Repeat the data in full. Drop every picture.

[Stored data entries]

#####

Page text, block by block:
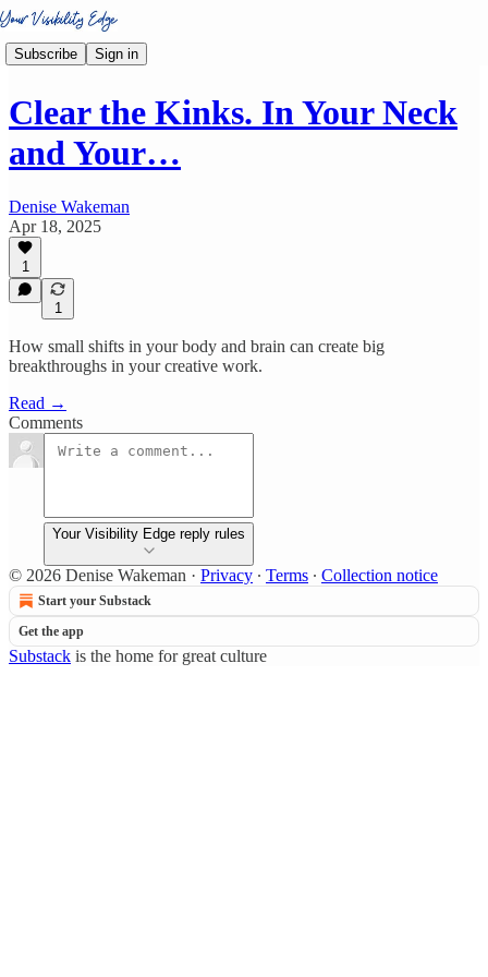
Subscribe Sign in
Clear the Kinks. In Your Neck
and Your…
Denise Wakeman
Apr 18, 2025
1
1
How small shifts in your body and brain can create big
breakthroughs in your creative work.
Read →
Comments
Your Visibility Edge reply rules
© 2026 Denise Wakeman · Privacy ∙ Terms ∙ Collection notice
Start your Substack
Get the app
Substack is the home for great culture
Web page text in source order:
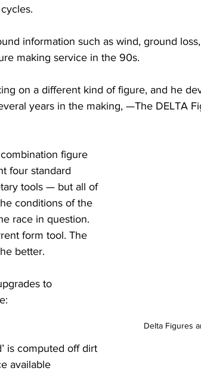
information such as wind, ground
making service in the 90s.
on a different kind of figure, and he
years in the making, —The DELTA
Delta Figures
figure
four standard
tools — but all of
conditions of the
race in question.
form tool. The
better.
to
is computed off dirt
available
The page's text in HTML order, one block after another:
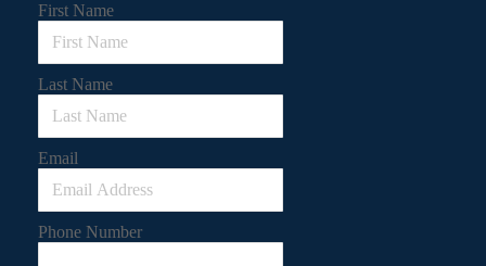
First Name
Last Name
Email
Phone Number
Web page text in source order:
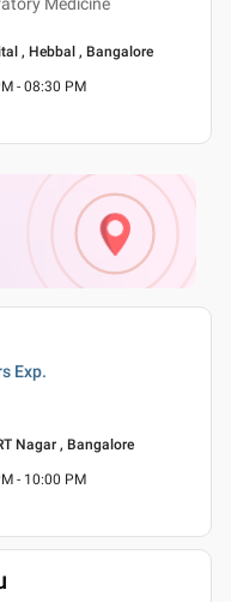
, Hebbal , Bangalore
- 08:30 PM
Exp.
Nagar , Bangalore
- 10:00 PM
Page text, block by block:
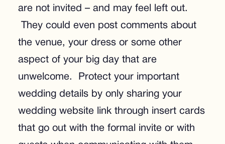
are not invited – and may feel left out.
They could even post comments about
the venue, your dress or some other
aspect of your big day that are
unwelcome. Protect your important
wedding details by only sharing your
wedding website link through insert cards
that go out with the formal invite or with
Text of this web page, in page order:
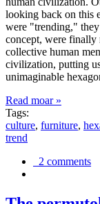
looking back on this
were "trending,"
concept, were finally
collective human
civilization, putting
unimaginable
Read moar »
Tags:
culture, furniture,
trend
2 comments
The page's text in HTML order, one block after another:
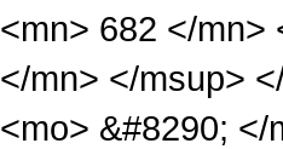
<mn> 682 </mn>
</mn> </msup>
<mo> &#8290;
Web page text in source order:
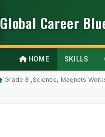
Global Career
HOME SKILLS
/Grade 8 ,Science, Magnets
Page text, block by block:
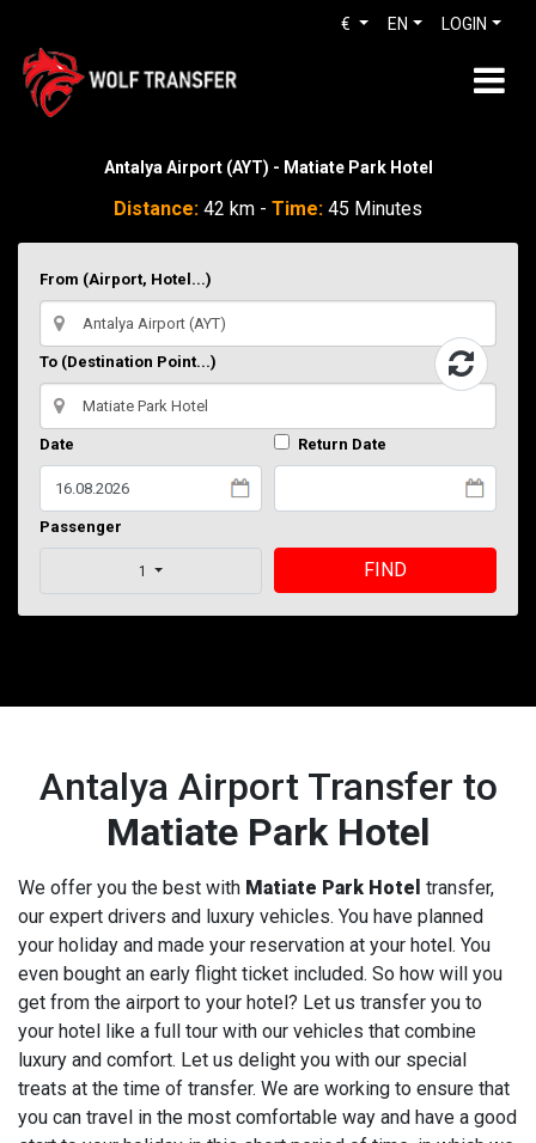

#####

**Reply to the task:**
Page text, block by block:
Subscribe Sign in
Clear the Kinks. In Your Neck
and Your…
Denise Wakeman
Apr 18, 2025
1
1
How small shifts in your body and brain can create big
breakthroughs in your creative work.
Read →
Comments
Your Visibility Edge reply rules
© 2026 Denise Wakeman · Privacy ∙ Terms ∙ Collection notice
Start your Substack
Get the app
Substack is the home for great culture
Web page text in source order:
information such as wind, ground
making service in the 90s.
on a different kind of figure, and he
years in the making, —The DELTA
Delta Figures
figure
four standard
tools — but all of
conditions of the
race in question.
form tool. The
better.
to
is computed off dirt
available
The page's text in HTML order, one block after another:
First Name
Last Name
Email
Phone Number
Web page text in source order:
, Hebbal , Bangalore
- 08:30 PM
Exp.
Nagar , Bangalore
- 10:00 PM
Page text, block by block:
are not invited – and may feel left out.
They could even post comments about
the venue, your dress or some other
aspect of your big day that are
unwelcome. Protect your important
wedding details by only sharing your
wedding website link through insert cards
that go out with the formal invite or with
Text of this web page, in page order:
looking back on this
were "trending,"
concept, were finally
collective human
civilization, putting
unimaginable
Read moar »
Tags:
culture, furniture,
trend
2 comments
The page's text in HTML order, one block after another:
<mn> 682 </mn>
</mn> </msup>
<mo> &#8290;
Web page text in source order:
Global Career
HOME SKILLS
/Grade 8 ,Science, Magnets
Page text, block by block:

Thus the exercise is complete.